For simplicity, this solution uses a single key vault, and a single set of keys for all insurance companies and brokers to encrypt and decrypt the data. In the real world, for added isolation and security, separate Azure Key Vault instances should be created for each insurance company, and grouped by region, for example, or any other criteria. This ensures that the data maintained by one insurance company can’t be read by others because they wouldn’t share the same encryption key.

Keep in mind that secrets stored in Azure Key Vault must be no more than 25KB in size. Hence, to avoid bloat, only certain properties of the policy data are stored in it, such as ID (document serial number), secret name, user ID, policy number and insurance company ID. The Entity Insdata.cs file in the Visual Studio 2017 solution ContosoInsAuthorityAdminPortal.sln contains these properties. Other properties, like the effective start and end dates, content type, and so on, are stored as attributes of the secret in the key vault.
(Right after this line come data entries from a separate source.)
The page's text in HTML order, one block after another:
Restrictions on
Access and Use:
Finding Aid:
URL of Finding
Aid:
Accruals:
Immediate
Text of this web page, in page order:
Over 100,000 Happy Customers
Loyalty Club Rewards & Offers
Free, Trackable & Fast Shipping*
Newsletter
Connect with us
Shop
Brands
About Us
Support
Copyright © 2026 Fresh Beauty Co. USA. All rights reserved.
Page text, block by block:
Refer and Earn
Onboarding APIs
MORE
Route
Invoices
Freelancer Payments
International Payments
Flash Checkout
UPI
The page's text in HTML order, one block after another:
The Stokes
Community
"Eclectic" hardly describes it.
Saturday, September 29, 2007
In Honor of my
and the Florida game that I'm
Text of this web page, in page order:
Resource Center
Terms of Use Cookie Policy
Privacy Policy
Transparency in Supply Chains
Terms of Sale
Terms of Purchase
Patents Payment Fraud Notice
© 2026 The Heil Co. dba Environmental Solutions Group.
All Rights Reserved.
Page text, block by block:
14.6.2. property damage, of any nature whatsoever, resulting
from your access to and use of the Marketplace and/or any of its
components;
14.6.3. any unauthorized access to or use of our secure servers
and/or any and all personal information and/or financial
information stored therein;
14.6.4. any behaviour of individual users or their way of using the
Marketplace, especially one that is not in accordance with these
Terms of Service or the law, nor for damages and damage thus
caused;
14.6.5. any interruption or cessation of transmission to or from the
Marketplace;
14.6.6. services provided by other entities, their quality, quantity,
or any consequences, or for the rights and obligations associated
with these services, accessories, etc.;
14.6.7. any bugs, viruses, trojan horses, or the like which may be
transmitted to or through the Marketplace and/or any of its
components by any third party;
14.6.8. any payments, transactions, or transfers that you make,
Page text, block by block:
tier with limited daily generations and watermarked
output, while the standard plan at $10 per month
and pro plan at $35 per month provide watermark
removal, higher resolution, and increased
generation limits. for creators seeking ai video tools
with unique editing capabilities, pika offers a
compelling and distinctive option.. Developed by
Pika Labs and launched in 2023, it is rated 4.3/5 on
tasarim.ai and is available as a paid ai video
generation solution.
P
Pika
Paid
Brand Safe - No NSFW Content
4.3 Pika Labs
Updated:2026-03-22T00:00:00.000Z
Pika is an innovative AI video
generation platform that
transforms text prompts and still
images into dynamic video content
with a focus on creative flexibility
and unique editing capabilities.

Build the Admin and Customer Portal Applications Refer to the Visual Studio 2017 solution ContosoInsAuthorityAdmin­Portal.sln in the download for the admin portal source code, and to ContosoinsExtPortal.sln for the customer portal code.

Both the admin and customer portals are built using ASP.NET Core 2.0, which supports dependency injection to add framework services—like Entity Framework integration and custom service modules to access the Azure Key Vault APIs—to the application in the start-up class.

Visual Studio 2017 project templates provide turnkey integration with Azure AD and Azure AD B2C for user sign-in and sign-up experiences to secure access to the portal applications.

The connection string for the Azure SQL Database is stored in Azure Key Vault and is retrieved by the portal Web application at start up.

The code snippet in Figure 2 shows how dependency injection in ASP.NET 2.0 Core is added for Entity Framework Azure AD authentication and for the access provider, Azure Key Vault Service API, access and to read application configuration data from the appsettings.json file.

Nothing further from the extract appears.